Every week I see the Tropicana Express aka (Juice Train) pass through Roselle Park NJ via CSX on it’s way up from FL and I always wondered how the juice was transported inside the refer cars. I would imagine it has all ready been processed in FL. My question is, is the OJ in the resale carton, in boxes on pallets or is it transported in BULK contianers or drums? Thanks
The one way it wouldn’t be is drums. If they were shipping in bulk like that they would probably have tank cars because drums ain;'t cheapand would add a tremendous amount of labor to unload. I would tend to think the cars contain every form of product going to market from gallon jugs through frozen concentrate all in individual cars of course since the temperature requirements would vary also.

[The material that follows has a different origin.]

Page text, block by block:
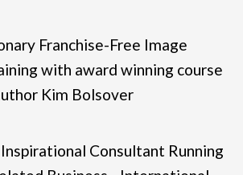
Franchise-Free Image
with award winning course
Kim Bolsover
Consultant Running

According to the article in Railroad Model Craftsman May 1995 issue, these don’t contain a frozen concentrate, but a “supercooled, blended juice.” Most are insulated box cars that maintain the temperature without refrigeration over the trip of 45 hours. Although it doesn’t specifically say so, it implies that the juice is packaged and ready for retail sale due to the car’s classification as RBL or RPL (insulated box or mechanical refrigerator with load restraints). The unit train was initiated on June 9, 1970.
Retail cartons, in cardboard cases, on pallets. The only handling is offloading the pallets for distribution to grocery wholesalers, then to your supermarket.
The orange juice is kept inside the car in very large steel containers. Some of the
older Tropicana Juice train cars were built by the fruit growers express in alexandria,va.
The trains that i see come through every week are made up of mixed cars. Some old (orange ones) and more of the newer ones (white) with a picture of a straw inserted into an orange. Both the older and newer cars have refridgerated units. The units on the older cars are attached beneath the chassis and the units on the newer cars are on the ends just like a tractor trailer refer. They are also marked with “Satellite controlled” which is pretty cool.